> [WHAT IS NEEDED]: The copy must match the data word for word and contain no pictures.

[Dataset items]
▽
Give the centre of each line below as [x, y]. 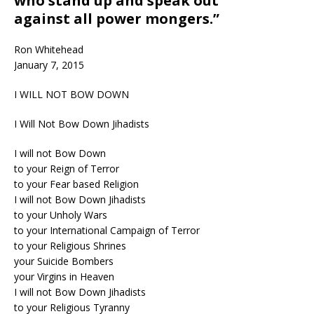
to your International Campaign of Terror [107, 230]
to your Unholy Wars [61, 214]
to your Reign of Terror [67, 168]
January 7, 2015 [49, 64]
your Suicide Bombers [64, 261]
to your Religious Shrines [70, 245]
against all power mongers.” [117, 18]
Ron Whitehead [49, 49]
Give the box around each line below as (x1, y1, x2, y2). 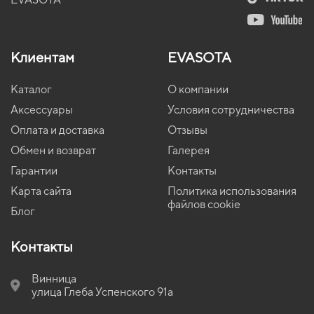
△
> [YOUR SOLUTION]:
Give the centre of each line below as [x, y]. 
to your International Campaign of Terror [107, 230]
to your Unholy Wars [61, 214]
to your Reign of Terror [67, 168]
January 7, 2015 [49, 64]
your Suicide Bombers [64, 261]
to your Religious Shrines [70, 245]
against all power mongers.” [117, 18]
Ron Whitehead [49, 49]
Give the box around each line below as (x1, y1, x2, y2). 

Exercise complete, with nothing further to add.